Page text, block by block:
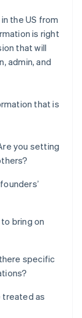
the US from
is right
that will
admin, and
that is
you setting
bring on
specific
treated as
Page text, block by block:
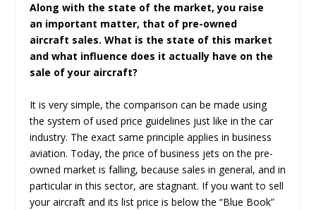
Along with the state of the market, you raise
an important matter, that of pre-owned
aircraft sales. What is the state of this market
and what influence does it actually have on the
sale of your aircraft?
It is very simple, the comparison can be made using
the system of used price guidelines just like in the car
industry. The exact same principle applies in business
aviation. Today, the price of business jets on the pre-
owned market is falling, because sales in general, and in
particular in this sector, are stagnant. If you want to sell
your aircraft and its list price is below the “Blue Book”
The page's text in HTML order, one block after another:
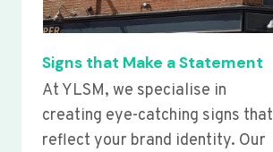
Signs that Make a Statement
At YLSM, we specialise in
creating eye-catching signs that
reflect your brand identity. Our
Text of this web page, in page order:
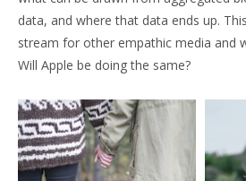
data, and where that data ends up.
stream for other empathic media and
Will Apple be doing the same?
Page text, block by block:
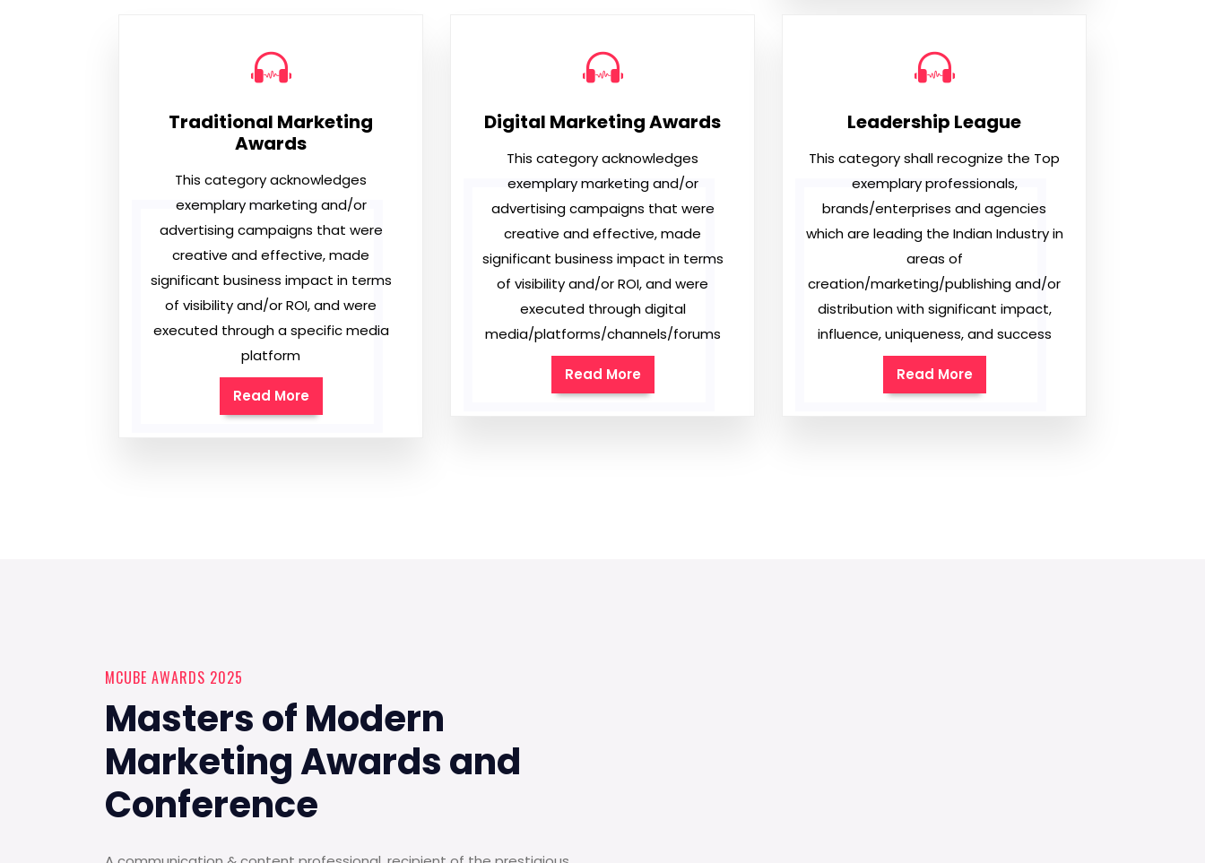
Traditional Marketing
Awards
This category acknowledges
exemplary marketing and/or
advertising campaigns that were
creative and effective, made
significant business impact in terms
of visibility and/or ROI, and were
executed through a specific media
platform
Read More
Digital Marketing Awards
This category acknowledges
exemplary marketing and/or
advertising campaigns that were
creative and effective, made
significant business impact in terms
of visibility and/or ROI, and were
executed through digital
media/platforms/channels/forums
Read More
Leadership League
This category shall recognize the Top
exemplary professionals,
brands/enterprises and agencies
which are leading the Indian Industry in
areas of
creation/marketing/publishing and/or
distribution with significant impact,
influence, uniqueness, and success
Read More
MCUBE AWARDS 2025
Masters of Modern
Marketing Awards and
Conference
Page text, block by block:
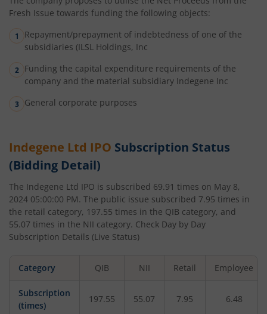
Fresh Issue towards funding the following objects:
Repayment/prepayment of indebtedness of one of the
subsidiaries (ILSL Holdings, Inc
Funding the capital expenditure requirements of the
company and the material subsidiary Indegene Inc
General corporate purposes
Indegene Ltd IPO Subscription Status
(Bidding Detail)
The Indegene Ltd IPO is subscribed 69.91 times on May 8,
2024 05:00:00 PM. The public issue subscribed 7.95 times in
the retail category, 197.55 times in the QIB category, and
55.07 times in the NII category. Check Day by Day
Subscription Details (Live Status)
Category QIB NII Retail Employee
Subscription
(times)
197.55 55.07 7.95 6.48
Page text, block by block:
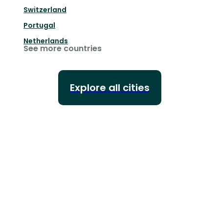
Switzerland
Portugal
Netherlands
See more countries
Explore all cities
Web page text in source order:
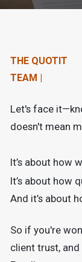
e
THE QUOTIT
TEAM |
Let's face
doesn't mean
It’s about how
It’s about how
And it’s about
So if you're
client trust,

*Exercise*. Take the lines of the material above from the first through the one containing "industry. The exact", both included, and print them exactly without the pictures.

*Solution to this task*.
Page text, block by block:
the US from
is right
that will
admin, and
that is
you setting
bring on
specific
treated as
Page text, block by block:
Along with the state of the market, you raise
an important matter, that of pre-owned
aircraft sales. What is the state of this market
and what influence does it actually have on the
sale of your aircraft?
It is very simple, the comparison can be made using
the system of used price guidelines just like in the car
industry. The exact same principle applies in business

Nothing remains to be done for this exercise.